### YOUR TASK
Could you set down all of the data again, exactly as it stands?

### DATA TO PROCESS
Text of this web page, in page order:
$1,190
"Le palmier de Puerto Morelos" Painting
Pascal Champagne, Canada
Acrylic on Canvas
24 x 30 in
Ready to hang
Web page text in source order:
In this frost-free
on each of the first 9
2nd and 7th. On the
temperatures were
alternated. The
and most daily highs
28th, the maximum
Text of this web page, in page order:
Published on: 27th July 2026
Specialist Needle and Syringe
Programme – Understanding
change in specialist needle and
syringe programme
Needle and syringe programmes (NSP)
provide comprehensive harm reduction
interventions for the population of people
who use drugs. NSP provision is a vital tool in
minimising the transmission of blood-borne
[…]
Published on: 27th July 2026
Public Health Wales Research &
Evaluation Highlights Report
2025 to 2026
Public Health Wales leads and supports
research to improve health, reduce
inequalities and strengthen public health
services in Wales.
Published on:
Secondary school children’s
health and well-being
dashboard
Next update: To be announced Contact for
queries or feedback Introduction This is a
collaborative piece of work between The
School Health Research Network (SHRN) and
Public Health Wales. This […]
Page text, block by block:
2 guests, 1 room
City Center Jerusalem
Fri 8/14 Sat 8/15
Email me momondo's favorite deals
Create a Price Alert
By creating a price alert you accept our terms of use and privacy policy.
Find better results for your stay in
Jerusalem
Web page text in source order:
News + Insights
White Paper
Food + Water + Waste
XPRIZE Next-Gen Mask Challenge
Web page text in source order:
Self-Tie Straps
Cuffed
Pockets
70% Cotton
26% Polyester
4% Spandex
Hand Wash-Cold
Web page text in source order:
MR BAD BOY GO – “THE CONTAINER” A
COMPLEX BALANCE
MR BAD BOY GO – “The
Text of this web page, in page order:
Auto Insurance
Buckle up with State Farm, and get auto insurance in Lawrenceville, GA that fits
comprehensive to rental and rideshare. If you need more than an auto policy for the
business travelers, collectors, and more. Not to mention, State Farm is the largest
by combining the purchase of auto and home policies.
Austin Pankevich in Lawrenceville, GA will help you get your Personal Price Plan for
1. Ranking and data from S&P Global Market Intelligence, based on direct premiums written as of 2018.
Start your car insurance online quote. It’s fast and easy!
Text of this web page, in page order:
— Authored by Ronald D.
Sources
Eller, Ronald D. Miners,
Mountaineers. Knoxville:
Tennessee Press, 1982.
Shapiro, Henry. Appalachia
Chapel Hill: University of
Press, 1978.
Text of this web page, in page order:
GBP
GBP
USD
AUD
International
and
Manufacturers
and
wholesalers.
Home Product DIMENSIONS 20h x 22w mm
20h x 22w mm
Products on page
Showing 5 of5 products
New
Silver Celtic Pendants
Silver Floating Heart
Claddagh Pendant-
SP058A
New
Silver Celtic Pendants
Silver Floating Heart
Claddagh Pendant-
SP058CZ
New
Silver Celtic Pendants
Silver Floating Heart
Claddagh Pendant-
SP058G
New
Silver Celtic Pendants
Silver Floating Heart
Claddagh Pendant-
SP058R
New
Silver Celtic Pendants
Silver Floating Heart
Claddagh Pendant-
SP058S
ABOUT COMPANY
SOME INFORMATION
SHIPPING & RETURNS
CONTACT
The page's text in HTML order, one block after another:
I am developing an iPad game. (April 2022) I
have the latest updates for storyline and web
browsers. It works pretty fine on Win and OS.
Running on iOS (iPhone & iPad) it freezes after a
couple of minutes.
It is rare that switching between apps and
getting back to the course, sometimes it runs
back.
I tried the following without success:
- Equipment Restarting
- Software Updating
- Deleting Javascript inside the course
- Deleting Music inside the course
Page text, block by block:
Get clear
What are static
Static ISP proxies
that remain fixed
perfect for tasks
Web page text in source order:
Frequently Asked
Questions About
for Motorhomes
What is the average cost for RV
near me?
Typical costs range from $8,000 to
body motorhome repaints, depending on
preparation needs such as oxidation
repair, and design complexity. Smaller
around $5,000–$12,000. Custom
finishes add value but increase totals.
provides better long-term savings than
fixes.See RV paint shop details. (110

### ANSWER BELOW
Text of this web page, in page order:
$1,190
"Le palmier de Puerto Morelos" Painting
Pascal Champagne, Canada
Acrylic on Canvas
24 x 30 in
Ready to hang
Web page text in source order:
In this frost-free
on each of the first 9
2nd and 7th. On the
temperatures were
alternated. The
and most daily highs
28th, the maximum
Text of this web page, in page order:
Published on: 27th July 2026
Specialist Needle and Syringe
Programme – Understanding
change in specialist needle and
syringe programme
Needle and syringe programmes (NSP)
provide comprehensive harm reduction
interventions for the population of people
who use drugs. NSP provision is a vital tool in
minimising the transmission of blood-borne
[…]
Published on: 27th July 2026
Public Health Wales Research &
Evaluation Highlights Report
2025 to 2026
Public Health Wales leads and supports
research to improve health, reduce
inequalities and strengthen public health
services in Wales.
Published on:
Secondary school children’s
health and well-being
dashboard
Next update: To be announced Contact for
queries or feedback Introduction This is a
collaborative piece of work between The
School Health Research Network (SHRN) and
Public Health Wales. This […]
Page text, block by block:
2 guests, 1 room
City Center Jerusalem
Fri 8/14 Sat 8/15
Email me momondo's favorite deals
Create a Price Alert
By creating a price alert you accept our terms of use and privacy policy.
Find better results for your stay in
Jerusalem
Web page text in source order:
News + Insights
White Paper
Food + Water + Waste
XPRIZE Next-Gen Mask Challenge
Web page text in source order:
Self-Tie Straps
Cuffed
Pockets
70% Cotton
26% Polyester
4% Spandex
Hand Wash-Cold
Web page text in source order:
MR BAD BOY GO – “THE CONTAINER” A
COMPLEX BALANCE
MR BAD BOY GO – “The
Text of this web page, in page order:
Auto Insurance
Buckle up with State Farm, and get auto insurance in Lawrenceville, GA that fits
comprehensive to rental and rideshare. If you need more than an auto policy for the
business travelers, collectors, and more. Not to mention, State Farm is the largest
by combining the purchase of auto and home policies.
Austin Pankevich in Lawrenceville, GA will help you get your Personal Price Plan for
1. Ranking and data from S&P Global Market Intelligence, based on direct premiums written as of 2018.
Start your car insurance online quote. It’s fast and easy!
Text of this web page, in page order:
— Authored by Ronald D.
Sources
Eller, Ronald D. Miners,
Mountaineers. Knoxville:
Tennessee Press, 1982.
Shapiro, Henry. Appalachia
Chapel Hill: University of
Press, 1978.
Text of this web page, in page order:
GBP
GBP
USD
AUD
International
and
Manufacturers
and
wholesalers.
Home Product DIMENSIONS 20h x 22w mm
20h x 22w mm
Products on page
Showing 5 of5 products
New
Silver Celtic Pendants
Silver Floating Heart
Claddagh Pendant-
SP058A
New
Silver Celtic Pendants
Silver Floating Heart
Claddagh Pendant-
SP058CZ
New
Silver Celtic Pendants
Silver Floating Heart
Claddagh Pendant-
SP058G
New
Silver Celtic Pendants
Silver Floating Heart
Claddagh Pendant-
SP058R
New
Silver Celtic Pendants
Silver Floating Heart
Claddagh Pendant-
SP058S
ABOUT COMPANY
SOME INFORMATION
SHIPPING & RETURNS
CONTACT
The page's text in HTML order, one block after another:
I am developing an iPad game. (April 2022) I
have the latest updates for storyline and web
browsers. It works pretty fine on Win and OS.
Running on iOS (iPhone & iPad) it freezes after a
couple of minutes.
It is rare that switching between apps and
getting back to the course, sometimes it runs
back.
I tried the following without success:
- Equipment Restarting
- Software Updating
- Deleting Javascript inside the course
- Deleting Music inside the course
Page text, block by block:
Get clear
What are static
Static ISP proxies
that remain fixed
perfect for tasks
Web page text in source order:
Frequently Asked
Questions About
for Motorhomes
What is the average cost for RV
near me?
Typical costs range from $8,000 to
body motorhome repaints, depending on
preparation needs such as oxidation
repair, and design complexity. Smaller
around $5,000–$12,000. Custom
finishes add value but increase totals.
provides better long-term savings than
fixes.See RV paint shop details. (110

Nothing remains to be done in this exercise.